Когда Галка открыла мне дверь, я отступил назад. Она всегда
казалась мне красивой, но теперь, в новом платье, с высокой прической,
лучащимися глазами, Галка была до безумия хороша.
- Испугался? - сказала она. - Заходи...
Мы пили шампанское, за Волкова, за его возвращение, и весь вечер
мы говорили о нем, об Олеге, весь вечер он был с нами за столом...
Галка заставляла меня рассказывать про Олега "все-все", я говорил про
наше детство, про жизнь в училище, а Галка все пыталась выяснить, что
же хорошего мы находим в море и почему нас так тянет туда.
Как мог, я пытался отвечать на эти вопросы, иногда вопросы были
нелегкими, но я пытался ответить и на них, и Галка слушала, пристально
глядя на меня. Иногда только ставила пластинку - что-нибудь медленное,
и мы танцевали и молчали.
Было уже поздно, когда я поднялся из-за стола.
- Я провожу тебя, Стас, - сказала Галка.
Ночь была теплой, уютной.
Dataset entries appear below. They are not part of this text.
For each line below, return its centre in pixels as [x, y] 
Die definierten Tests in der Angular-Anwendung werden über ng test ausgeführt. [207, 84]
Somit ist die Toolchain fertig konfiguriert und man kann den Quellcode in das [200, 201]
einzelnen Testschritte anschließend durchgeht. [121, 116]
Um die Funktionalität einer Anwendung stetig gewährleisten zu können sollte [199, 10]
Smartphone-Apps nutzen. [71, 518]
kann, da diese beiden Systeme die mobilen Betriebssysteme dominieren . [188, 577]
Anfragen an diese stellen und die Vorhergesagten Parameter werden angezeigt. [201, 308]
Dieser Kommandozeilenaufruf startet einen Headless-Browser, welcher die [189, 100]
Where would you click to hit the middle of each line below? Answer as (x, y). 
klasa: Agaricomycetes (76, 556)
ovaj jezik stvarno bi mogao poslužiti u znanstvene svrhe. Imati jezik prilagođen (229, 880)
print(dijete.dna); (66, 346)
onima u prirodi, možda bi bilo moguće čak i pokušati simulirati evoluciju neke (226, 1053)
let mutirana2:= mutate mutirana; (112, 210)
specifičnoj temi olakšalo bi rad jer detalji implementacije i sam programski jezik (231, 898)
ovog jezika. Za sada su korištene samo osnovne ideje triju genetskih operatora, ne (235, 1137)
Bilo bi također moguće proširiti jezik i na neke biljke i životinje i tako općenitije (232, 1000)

С освещенной улицы мы свернули в сквер
и оказались одни.
Звезды Ориона были чуть выше линии горизонта.
Я вел Галку под руку, но в центре сквера она вдруг высвободилась
и ухватила меня за локоть.
- У меня к тебе просьба, Стас, - сказала она.
Я засмеялся:
- Давай выкладывай.
- Едем к морю!
Она крепко взяла меня под руку и потащила в сторону площади, на
стоянку такси.
Меня не смутило желание Галки, мне не раз самому приходилось так
вот срываться и лететь сквозь ночь в Зеленогорск или Отрадное, но на
Галку такое было непохоже, ведь знал я ее не один день, и не раз мне
приходилось слышать от нее издевки по поводу рыбацкого гусарства.
Тридцать километров до Отрадного мы промолчали.
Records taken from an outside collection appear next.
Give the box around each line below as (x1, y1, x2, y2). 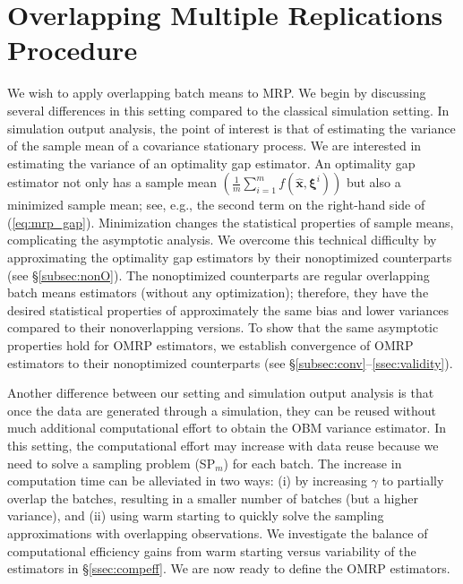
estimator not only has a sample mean (7, 173, 217, 192)
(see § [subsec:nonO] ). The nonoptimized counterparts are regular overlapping (7, 265, 430, 284)
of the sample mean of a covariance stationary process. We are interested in (7, 136, 422, 155)
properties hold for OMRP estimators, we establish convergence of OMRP (7, 336, 414, 355)
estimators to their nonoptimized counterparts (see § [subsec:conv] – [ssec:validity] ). (7, 353, 453, 372)
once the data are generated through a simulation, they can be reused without (7, 400, 437, 419)
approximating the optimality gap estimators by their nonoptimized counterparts (7, 248, 452, 267)
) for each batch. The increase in (223, 453, 402, 472)

Шофер подвел машину к пустынному пляжу, днем туда заезжать
запрещалось, а сейчас я его упросил. Я вылез из машины и помог
выбраться Галке.
- Вот и море, Галка, - сказал я. - Бери его от меня в подарок.
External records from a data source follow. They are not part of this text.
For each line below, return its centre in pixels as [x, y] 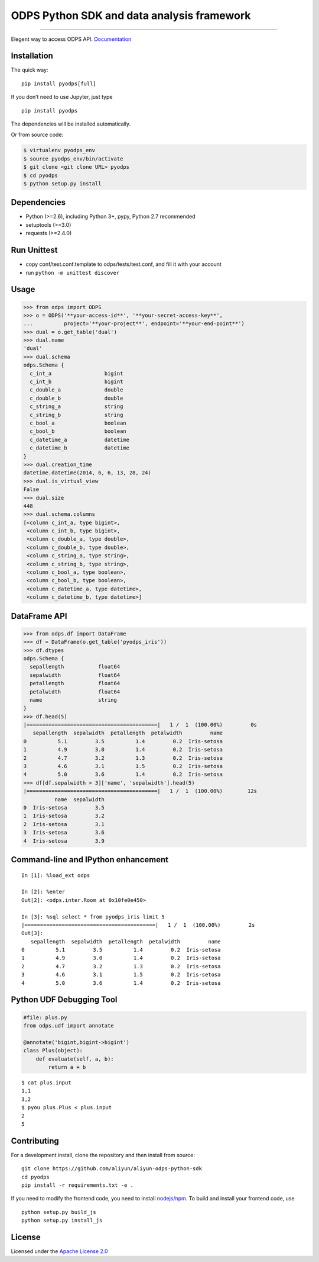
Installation [32, 56]
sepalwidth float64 [75, 675]
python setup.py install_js [62, 1221]
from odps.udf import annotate [69, 1026]
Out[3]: [32, 933]
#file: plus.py [45, 1017]
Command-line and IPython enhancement [89, 860]
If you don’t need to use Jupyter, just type [62, 97]

Мне хотелось как-то разрядить обстановку, снять некую неловкость,
она возникла в дороге, и ее нужно было убрать, неловкость, и эту фразу
я сказал бесшабашным, удалым тоном, и даже руки простер в сторону
невидимого моря.
По каменным ступеням набережной Галка сошла на песок пляжа и,
оступаясь, подошла к воде. Я шел следом.
У самой воды она постояла, потом носком ударила мелкую волну,
приластившуюся к ее ногам.
- И ради этого вы жертвуете всем: здоровьем, жизнью, и даже
любовь готовы отдать? - сказала Галка. - А ведь это просто много
соленой воды...
Я мог бы поспорить с ней, сказать, что нельзя судить о море,
глядя на него с берега, но я молчал. Снова волна подбежала к Галкиным
ногам, и снова Галка хотела ударить ее и, потеряв равновесие,
пошатнулась. Я стоял рядом и поддержал ее.
- Поехали, Стас, - сказала она.
...Мы были у ее подъезда. Я закурил.